Your goal:
Extract every line starting at the line that contains "ಹುಡುಗರೇ ಹುಡುಗಾಟ-ದಲ್ಲಿ ಹುಡುಗಾಟವೆ" and ending with the final line of the data, inclusive; give only those lines, word for word.

Source material:
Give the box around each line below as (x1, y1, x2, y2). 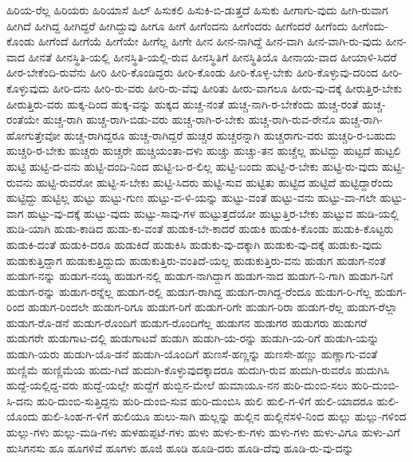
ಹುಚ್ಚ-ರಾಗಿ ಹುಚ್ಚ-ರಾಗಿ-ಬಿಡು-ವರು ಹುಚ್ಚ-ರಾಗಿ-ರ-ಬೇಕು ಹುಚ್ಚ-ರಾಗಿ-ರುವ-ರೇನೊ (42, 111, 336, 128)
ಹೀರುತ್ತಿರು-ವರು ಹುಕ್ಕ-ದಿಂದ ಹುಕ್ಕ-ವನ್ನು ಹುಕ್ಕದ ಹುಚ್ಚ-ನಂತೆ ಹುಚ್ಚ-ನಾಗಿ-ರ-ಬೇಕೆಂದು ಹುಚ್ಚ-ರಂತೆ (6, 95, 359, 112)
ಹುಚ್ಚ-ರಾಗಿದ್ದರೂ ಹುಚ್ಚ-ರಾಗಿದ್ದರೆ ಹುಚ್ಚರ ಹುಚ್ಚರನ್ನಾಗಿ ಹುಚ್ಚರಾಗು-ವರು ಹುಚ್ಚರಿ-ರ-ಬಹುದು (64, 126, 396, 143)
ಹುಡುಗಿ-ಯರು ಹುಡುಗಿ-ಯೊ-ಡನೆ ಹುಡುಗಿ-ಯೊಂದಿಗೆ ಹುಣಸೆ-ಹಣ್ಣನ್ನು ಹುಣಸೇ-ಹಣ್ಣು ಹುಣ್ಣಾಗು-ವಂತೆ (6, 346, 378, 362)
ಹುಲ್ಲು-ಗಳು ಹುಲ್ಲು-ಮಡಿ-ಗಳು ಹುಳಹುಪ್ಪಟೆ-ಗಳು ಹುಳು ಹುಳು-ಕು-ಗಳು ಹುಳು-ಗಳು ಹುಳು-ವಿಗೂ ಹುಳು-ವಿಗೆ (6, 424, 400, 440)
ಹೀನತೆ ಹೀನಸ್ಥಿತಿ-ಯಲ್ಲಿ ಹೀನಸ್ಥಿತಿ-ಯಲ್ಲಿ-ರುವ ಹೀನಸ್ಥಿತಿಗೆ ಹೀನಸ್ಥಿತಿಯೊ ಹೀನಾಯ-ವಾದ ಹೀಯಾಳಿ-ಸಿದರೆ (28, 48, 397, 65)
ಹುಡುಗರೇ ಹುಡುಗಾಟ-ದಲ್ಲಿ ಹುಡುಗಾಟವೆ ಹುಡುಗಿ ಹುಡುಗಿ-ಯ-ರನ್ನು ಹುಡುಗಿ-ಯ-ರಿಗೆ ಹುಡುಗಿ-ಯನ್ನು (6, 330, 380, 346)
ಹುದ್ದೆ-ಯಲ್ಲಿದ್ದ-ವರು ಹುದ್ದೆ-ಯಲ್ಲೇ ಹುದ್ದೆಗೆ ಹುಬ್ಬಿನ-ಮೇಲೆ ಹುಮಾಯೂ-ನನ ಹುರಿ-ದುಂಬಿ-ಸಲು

Problem solution:
ಹುಡುಗರೇ ಹುಡುಗಾಟ-ದಲ್ಲಿ ಹುಡುಗಾಟವೆ ಹುಡುಗಿ ಹುಡುಗಿ-ಯ-ರನ್ನು ಹುಡುಗಿ-ಯ-ರಿಗೆ ಹುಡುಗಿ-ಯನ್ನು (6, 330, 380, 346)
ಹುದ್ದೆ-ಯಲ್ಲಿದ್ದ-ವರು ಹುದ್ದೆ-ಯಲ್ಲೇ ಹುದ್ದೆಗೆ ಹುಬ್ಬಿನ-ಮೇಲೆ ಹುಮಾಯೂ-ನನ ಹುರಿ-ದುಂಬಿ-ಸಲು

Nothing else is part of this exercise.